Material for this exercise:
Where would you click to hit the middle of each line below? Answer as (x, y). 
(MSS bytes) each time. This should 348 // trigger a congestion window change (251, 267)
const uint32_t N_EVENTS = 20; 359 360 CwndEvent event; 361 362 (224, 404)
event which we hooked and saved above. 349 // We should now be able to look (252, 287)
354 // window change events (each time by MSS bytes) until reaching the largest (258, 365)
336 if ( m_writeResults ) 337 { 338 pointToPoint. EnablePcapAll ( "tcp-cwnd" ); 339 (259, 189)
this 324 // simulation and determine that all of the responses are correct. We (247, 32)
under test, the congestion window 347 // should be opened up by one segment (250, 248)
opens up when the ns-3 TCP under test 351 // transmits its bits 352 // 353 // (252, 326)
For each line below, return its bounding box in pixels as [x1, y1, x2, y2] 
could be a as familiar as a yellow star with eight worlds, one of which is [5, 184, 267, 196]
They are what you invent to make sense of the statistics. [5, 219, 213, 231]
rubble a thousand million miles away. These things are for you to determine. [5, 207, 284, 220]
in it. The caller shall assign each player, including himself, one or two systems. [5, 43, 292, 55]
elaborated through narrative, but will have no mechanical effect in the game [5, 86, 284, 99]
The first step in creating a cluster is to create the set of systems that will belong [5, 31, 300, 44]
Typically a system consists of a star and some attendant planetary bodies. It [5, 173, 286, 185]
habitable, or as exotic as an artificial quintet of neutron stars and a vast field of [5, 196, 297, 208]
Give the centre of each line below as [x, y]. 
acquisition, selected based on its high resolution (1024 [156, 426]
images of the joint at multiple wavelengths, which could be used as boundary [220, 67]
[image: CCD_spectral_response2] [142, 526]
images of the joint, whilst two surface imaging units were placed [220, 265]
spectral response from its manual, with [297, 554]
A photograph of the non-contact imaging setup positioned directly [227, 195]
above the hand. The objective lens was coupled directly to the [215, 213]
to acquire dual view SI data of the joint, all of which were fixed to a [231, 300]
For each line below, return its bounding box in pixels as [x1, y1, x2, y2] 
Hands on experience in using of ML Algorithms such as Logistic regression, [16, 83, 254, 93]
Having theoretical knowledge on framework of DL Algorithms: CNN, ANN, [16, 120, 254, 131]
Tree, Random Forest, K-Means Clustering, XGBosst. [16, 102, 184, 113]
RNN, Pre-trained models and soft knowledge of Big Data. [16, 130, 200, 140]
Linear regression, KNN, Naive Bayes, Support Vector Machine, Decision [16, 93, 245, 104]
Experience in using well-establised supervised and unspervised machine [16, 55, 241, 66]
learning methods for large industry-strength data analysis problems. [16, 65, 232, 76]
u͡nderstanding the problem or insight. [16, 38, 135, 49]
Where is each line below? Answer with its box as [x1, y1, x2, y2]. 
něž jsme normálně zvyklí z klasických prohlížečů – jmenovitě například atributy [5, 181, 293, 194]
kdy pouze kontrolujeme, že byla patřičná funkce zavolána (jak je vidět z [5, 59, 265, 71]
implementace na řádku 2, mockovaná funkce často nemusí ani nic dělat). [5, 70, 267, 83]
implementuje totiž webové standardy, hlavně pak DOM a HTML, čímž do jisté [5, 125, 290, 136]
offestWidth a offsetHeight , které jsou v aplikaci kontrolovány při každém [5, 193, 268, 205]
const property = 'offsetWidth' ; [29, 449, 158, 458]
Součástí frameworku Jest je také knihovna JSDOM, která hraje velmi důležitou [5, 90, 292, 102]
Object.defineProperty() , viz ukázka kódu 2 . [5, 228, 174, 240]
--
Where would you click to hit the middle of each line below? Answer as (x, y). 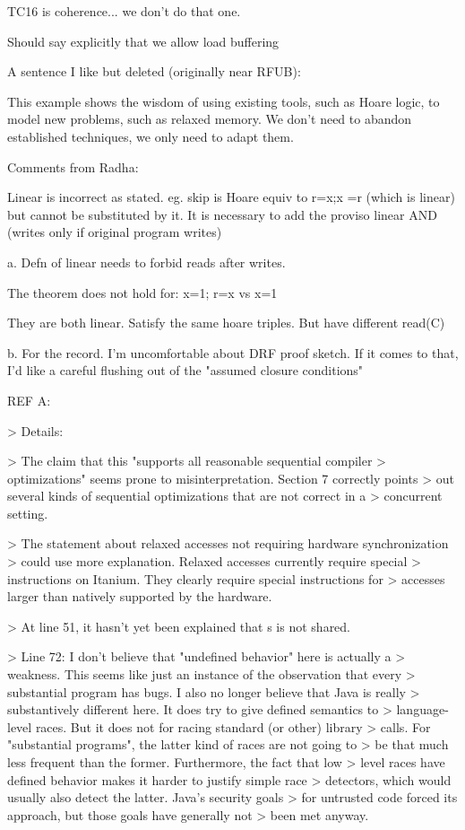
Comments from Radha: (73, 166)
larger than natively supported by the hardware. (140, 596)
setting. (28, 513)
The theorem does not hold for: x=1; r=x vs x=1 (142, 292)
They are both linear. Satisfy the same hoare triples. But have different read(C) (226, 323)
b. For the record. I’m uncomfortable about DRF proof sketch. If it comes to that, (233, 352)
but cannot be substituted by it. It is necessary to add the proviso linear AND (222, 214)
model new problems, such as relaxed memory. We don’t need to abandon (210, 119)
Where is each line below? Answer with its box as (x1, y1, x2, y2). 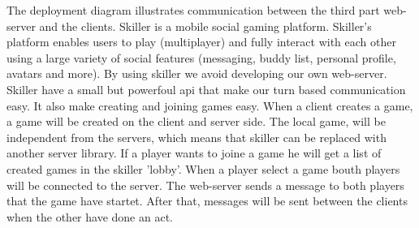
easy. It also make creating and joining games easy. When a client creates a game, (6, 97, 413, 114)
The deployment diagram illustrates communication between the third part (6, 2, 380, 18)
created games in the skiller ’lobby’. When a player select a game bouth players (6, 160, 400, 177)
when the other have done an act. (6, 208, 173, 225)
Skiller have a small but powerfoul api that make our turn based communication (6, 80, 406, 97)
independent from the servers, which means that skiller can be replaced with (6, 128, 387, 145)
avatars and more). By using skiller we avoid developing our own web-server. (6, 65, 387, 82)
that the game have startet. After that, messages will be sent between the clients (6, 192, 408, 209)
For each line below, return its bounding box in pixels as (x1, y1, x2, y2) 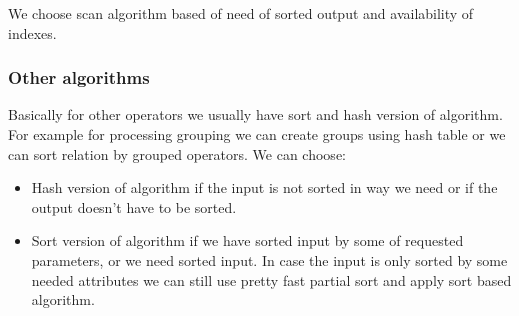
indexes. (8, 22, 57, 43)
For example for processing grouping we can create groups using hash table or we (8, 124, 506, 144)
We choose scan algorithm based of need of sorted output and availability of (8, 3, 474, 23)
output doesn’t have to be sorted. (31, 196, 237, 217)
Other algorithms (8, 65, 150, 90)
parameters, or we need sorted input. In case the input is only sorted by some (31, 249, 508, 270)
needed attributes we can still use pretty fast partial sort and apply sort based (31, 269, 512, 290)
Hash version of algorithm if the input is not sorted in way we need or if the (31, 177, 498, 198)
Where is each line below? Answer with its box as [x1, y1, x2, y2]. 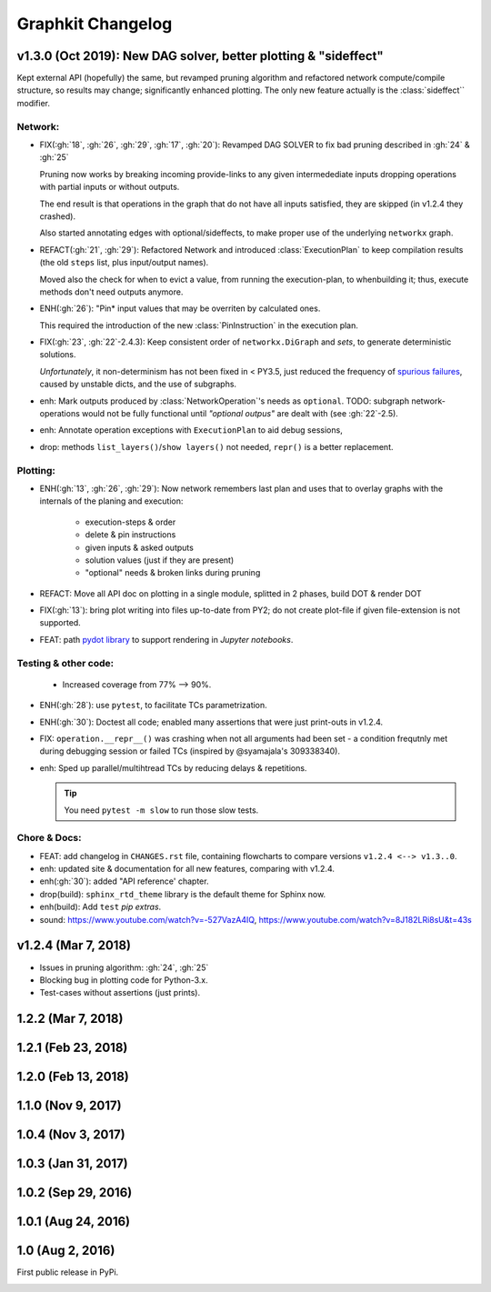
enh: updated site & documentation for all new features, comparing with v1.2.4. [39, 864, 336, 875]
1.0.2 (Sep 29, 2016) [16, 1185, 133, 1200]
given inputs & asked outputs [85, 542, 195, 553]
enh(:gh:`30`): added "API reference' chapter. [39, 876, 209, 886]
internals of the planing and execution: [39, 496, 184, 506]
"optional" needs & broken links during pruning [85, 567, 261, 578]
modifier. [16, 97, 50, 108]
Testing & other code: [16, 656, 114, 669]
==
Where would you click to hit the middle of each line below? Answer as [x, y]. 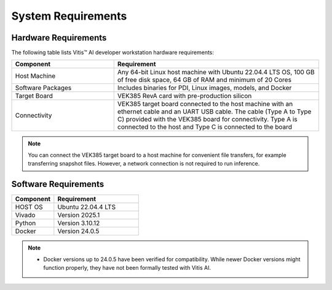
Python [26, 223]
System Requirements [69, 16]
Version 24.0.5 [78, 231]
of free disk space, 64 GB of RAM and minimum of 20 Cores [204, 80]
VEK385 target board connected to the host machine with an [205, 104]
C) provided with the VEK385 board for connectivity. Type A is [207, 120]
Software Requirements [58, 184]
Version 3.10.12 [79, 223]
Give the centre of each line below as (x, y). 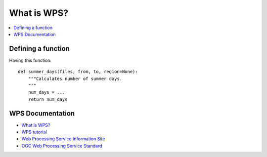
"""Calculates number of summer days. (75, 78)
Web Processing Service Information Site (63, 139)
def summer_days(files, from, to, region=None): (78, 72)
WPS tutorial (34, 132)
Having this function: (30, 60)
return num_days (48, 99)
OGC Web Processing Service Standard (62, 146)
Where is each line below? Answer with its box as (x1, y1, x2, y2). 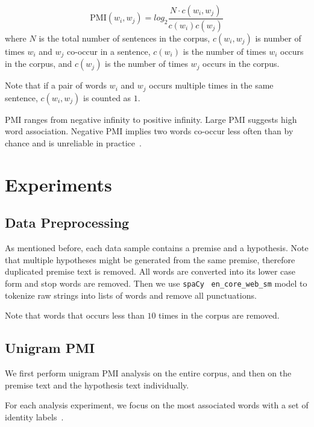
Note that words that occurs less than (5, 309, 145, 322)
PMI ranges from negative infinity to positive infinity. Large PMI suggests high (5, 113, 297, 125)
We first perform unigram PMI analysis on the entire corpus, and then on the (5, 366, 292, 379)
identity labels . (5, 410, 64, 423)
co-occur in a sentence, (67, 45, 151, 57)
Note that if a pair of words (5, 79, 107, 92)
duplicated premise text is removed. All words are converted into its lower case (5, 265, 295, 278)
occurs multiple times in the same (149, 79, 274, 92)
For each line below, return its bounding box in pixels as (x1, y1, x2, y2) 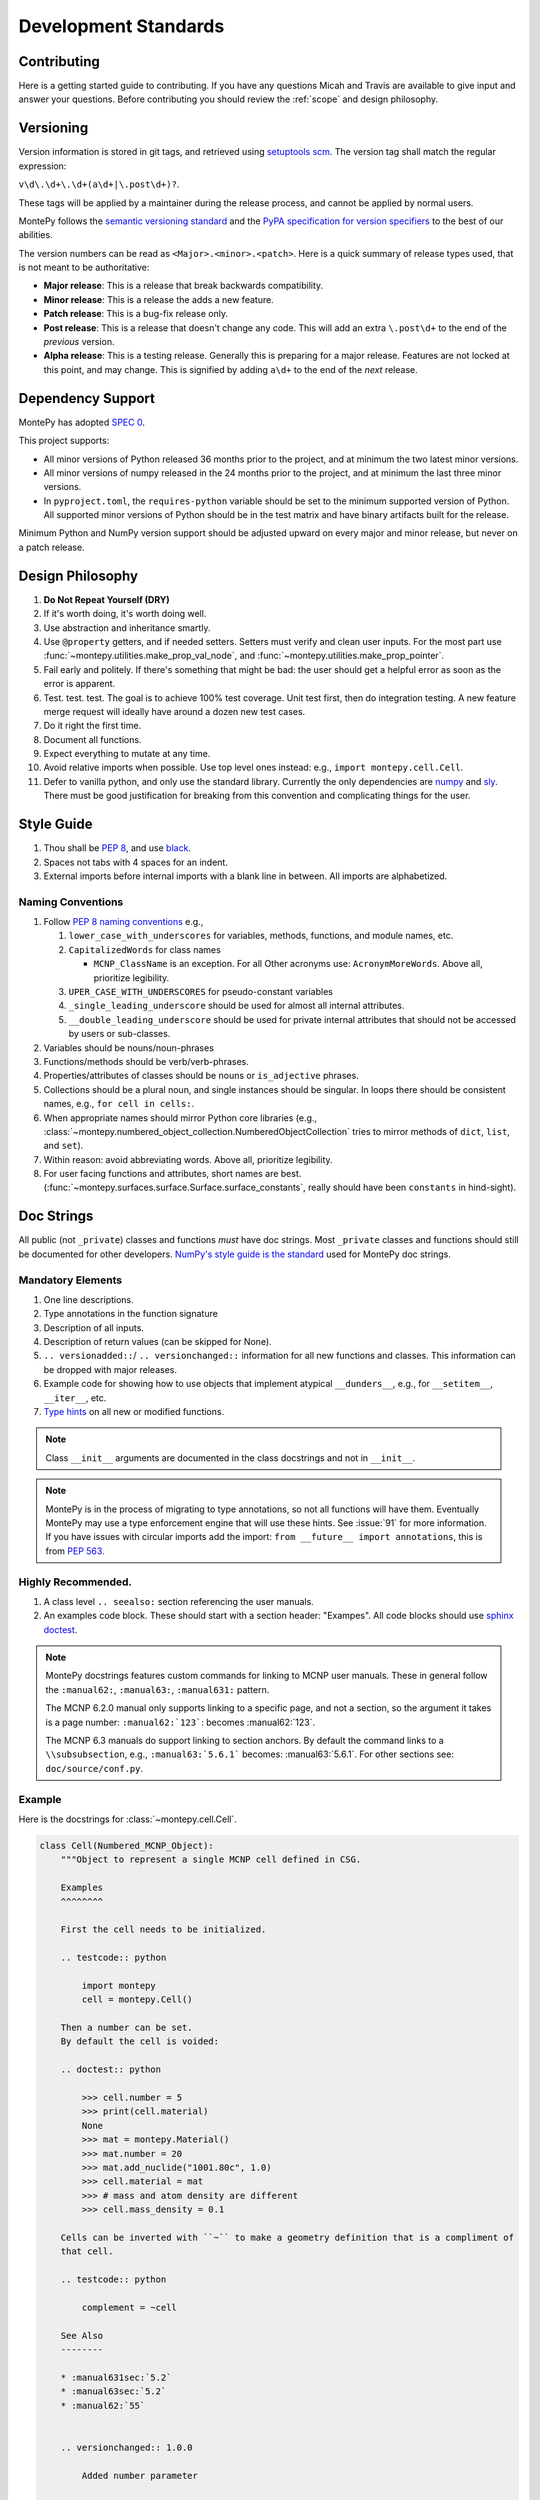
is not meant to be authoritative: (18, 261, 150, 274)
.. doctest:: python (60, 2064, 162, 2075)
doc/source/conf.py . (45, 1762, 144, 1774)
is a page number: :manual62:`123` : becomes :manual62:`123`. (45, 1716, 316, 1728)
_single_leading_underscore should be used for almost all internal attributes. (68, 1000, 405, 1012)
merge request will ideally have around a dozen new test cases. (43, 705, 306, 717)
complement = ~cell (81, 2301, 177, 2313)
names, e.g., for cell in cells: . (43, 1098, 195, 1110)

What is needed:
From the data above, output only the lines between the line containing "u͡nderstanding the problem" and the line containing "Součástí frameworku Jest", inclusive, exactly as written.

Result:
u͡nderstanding the problem or insight. [16, 38, 135, 49]
Where is each line below? Answer with its box as [x1, y1, x2, y2]. 
něž jsme normálně zvyklí z klasických prohlížečů – jmenovitě například atributy [5, 181, 293, 194]
kdy pouze kontrolujeme, že byla patřičná funkce zavolána (jak je vidět z [5, 59, 265, 71]
implementace na řádku 2, mockovaná funkce často nemusí ani nic dělat). [5, 70, 267, 83]
implementuje totiž webové standardy, hlavně pak DOM a HTML, čímž do jisté [5, 125, 290, 136]
offestWidth a offsetHeight , které jsou v aplikaci kontrolovány při každém [5, 193, 268, 205]
const property = 'offsetWidth' ; [29, 449, 158, 458]
Součástí frameworku Jest je také knihovna JSDOM, která hraje velmi důležitou [5, 90, 292, 102]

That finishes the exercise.